→ **Data for the task**:
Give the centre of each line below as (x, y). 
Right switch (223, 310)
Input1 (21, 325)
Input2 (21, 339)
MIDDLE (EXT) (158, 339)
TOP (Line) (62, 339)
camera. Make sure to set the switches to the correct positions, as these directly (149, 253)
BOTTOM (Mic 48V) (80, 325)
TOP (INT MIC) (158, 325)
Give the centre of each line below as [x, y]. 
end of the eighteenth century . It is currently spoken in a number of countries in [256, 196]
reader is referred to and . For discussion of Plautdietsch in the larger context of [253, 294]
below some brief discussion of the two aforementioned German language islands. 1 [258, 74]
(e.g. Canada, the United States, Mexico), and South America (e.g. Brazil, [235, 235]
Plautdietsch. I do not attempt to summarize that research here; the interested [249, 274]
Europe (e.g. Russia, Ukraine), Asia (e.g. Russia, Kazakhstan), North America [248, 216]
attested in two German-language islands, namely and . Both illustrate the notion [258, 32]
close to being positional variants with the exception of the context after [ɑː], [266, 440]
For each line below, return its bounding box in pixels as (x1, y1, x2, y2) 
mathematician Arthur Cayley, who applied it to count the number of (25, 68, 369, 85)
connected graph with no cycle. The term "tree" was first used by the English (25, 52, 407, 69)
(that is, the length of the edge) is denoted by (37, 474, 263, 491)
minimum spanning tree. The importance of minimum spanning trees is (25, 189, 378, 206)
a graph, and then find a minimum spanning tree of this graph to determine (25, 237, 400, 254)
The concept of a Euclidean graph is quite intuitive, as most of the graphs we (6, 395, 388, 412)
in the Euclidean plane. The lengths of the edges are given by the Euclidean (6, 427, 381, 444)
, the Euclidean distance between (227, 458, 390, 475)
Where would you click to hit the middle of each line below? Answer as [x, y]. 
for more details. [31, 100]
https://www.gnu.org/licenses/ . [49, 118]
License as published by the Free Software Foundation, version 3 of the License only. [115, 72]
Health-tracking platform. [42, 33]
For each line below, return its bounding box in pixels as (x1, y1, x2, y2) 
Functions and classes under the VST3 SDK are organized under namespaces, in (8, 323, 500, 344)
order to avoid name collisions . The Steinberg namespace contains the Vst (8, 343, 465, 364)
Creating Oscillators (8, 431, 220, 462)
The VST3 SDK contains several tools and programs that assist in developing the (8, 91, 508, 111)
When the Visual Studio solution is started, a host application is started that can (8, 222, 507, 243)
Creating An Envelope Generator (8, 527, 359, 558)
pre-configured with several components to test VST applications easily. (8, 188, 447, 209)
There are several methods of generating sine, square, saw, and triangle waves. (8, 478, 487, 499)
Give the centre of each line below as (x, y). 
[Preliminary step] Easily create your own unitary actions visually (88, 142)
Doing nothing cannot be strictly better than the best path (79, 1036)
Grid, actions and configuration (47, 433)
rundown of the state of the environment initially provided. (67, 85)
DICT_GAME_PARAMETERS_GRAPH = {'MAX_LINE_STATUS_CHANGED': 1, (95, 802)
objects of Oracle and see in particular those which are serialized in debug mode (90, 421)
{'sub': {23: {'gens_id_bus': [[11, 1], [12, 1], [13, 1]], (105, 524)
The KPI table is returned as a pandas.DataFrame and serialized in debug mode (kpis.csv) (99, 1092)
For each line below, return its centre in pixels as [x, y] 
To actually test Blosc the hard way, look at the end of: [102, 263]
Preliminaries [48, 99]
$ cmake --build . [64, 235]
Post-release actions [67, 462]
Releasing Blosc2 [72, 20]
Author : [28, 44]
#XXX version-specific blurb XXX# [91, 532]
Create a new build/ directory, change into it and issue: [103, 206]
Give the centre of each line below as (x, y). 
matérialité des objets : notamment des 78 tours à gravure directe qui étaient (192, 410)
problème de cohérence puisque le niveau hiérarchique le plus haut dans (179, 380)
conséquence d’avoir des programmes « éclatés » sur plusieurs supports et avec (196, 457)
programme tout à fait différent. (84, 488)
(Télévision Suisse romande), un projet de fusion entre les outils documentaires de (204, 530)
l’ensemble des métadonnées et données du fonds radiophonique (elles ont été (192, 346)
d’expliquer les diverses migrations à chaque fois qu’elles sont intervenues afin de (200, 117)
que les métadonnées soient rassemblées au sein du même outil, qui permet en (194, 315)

→ **Required action**: Each entry in the data should be restated exactly as it was written.

→ **Problem solution**:
Give the centre of each line below as (x, y). 
Right switch (223, 310)
Input1 (21, 325)
Input2 (21, 339)
MIDDLE (EXT) (158, 339)
TOP (Line) (62, 339)
camera. Make sure to set the switches to the correct positions, as these directly (149, 253)
BOTTOM (Mic 48V) (80, 325)
TOP (INT MIC) (158, 325)
Give the centre of each line below as [x, y]. 
end of the eighteenth century . It is currently spoken in a number of countries in [256, 196]
reader is referred to and . For discussion of Plautdietsch in the larger context of [253, 294]
below some brief discussion of the two aforementioned German language islands. 1 [258, 74]
(e.g. Canada, the United States, Mexico), and South America (e.g. Brazil, [235, 235]
Plautdietsch. I do not attempt to summarize that research here; the interested [249, 274]
Europe (e.g. Russia, Ukraine), Asia (e.g. Russia, Kazakhstan), North America [248, 216]
attested in two German-language islands, namely and . Both illustrate the notion [258, 32]
close to being positional variants with the exception of the context after [ɑː], [266, 440]
For each line below, return its bounding box in pixels as (x1, y1, x2, y2) 
mathematician Arthur Cayley, who applied it to count the number of (25, 68, 369, 85)
connected graph with no cycle. The term "tree" was first used by the English (25, 52, 407, 69)
(that is, the length of the edge) is denoted by (37, 474, 263, 491)
minimum spanning tree. The importance of minimum spanning trees is (25, 189, 378, 206)
a graph, and then find a minimum spanning tree of this graph to determine (25, 237, 400, 254)
The concept of a Euclidean graph is quite intuitive, as most of the graphs we (6, 395, 388, 412)
in the Euclidean plane. The lengths of the edges are given by the Euclidean (6, 427, 381, 444)
, the Euclidean distance between (227, 458, 390, 475)
Where would you click to hit the middle of each line below? Answer as [x, y]. 
for more details. [31, 100]
https://www.gnu.org/licenses/ . [49, 118]
License as published by the Free Software Foundation, version 3 of the License only. [115, 72]
Health-tracking platform. [42, 33]
For each line below, return its bounding box in pixels as (x1, y1, x2, y2) 
Functions and classes under the VST3 SDK are organized under namespaces, in (8, 323, 500, 344)
order to avoid name collisions . The Steinberg namespace contains the Vst (8, 343, 465, 364)
Creating Oscillators (8, 431, 220, 462)
The VST3 SDK contains several tools and programs that assist in developing the (8, 91, 508, 111)
When the Visual Studio solution is started, a host application is started that can (8, 222, 507, 243)
Creating An Envelope Generator (8, 527, 359, 558)
pre-configured with several components to test VST applications easily. (8, 188, 447, 209)
There are several methods of generating sine, square, saw, and triangle waves. (8, 478, 487, 499)
Give the centre of each line below as (x, y). 
[Preliminary step] Easily create your own unitary actions visually (88, 142)
Doing nothing cannot be strictly better than the best path (79, 1036)
Grid, actions and configuration (47, 433)
rundown of the state of the environment initially provided. (67, 85)
DICT_GAME_PARAMETERS_GRAPH = {'MAX_LINE_STATUS_CHANGED': 1, (95, 802)
objects of Oracle and see in particular those which are serialized in debug mode (90, 421)
{'sub': {23: {'gens_id_bus': [[11, 1], [12, 1], [13, 1]], (105, 524)
The KPI table is returned as a pandas.DataFrame and serialized in debug mode (kpis.csv) (99, 1092)
For each line below, return its centre in pixels as [x, y] 
To actually test Blosc the hard way, look at the end of: [102, 263]
Preliminaries [48, 99]
$ cmake --build . [64, 235]
Post-release actions [67, 462]
Releasing Blosc2 [72, 20]
Author : [28, 44]
#XXX version-specific blurb XXX# [91, 532]
Create a new build/ directory, change into it and issue: [103, 206]
Give the centre of each line below as (x, y). 
matérialité des objets : notamment des 78 tours à gravure directe qui étaient (192, 410)
problème de cohérence puisque le niveau hiérarchique le plus haut dans (179, 380)
conséquence d’avoir des programmes « éclatés » sur plusieurs supports et avec (196, 457)
programme tout à fait différent. (84, 488)
(Télévision Suisse romande), un projet de fusion entre les outils documentaires de (204, 530)
l’ensemble des métadonnées et données du fonds radiophonique (elles ont été (192, 346)
d’expliquer les diverses migrations à chaque fois qu’elles sont intervenues afin de (200, 117)
que les métadonnées soient rassemblées au sein du même outil, qui permet en (194, 315)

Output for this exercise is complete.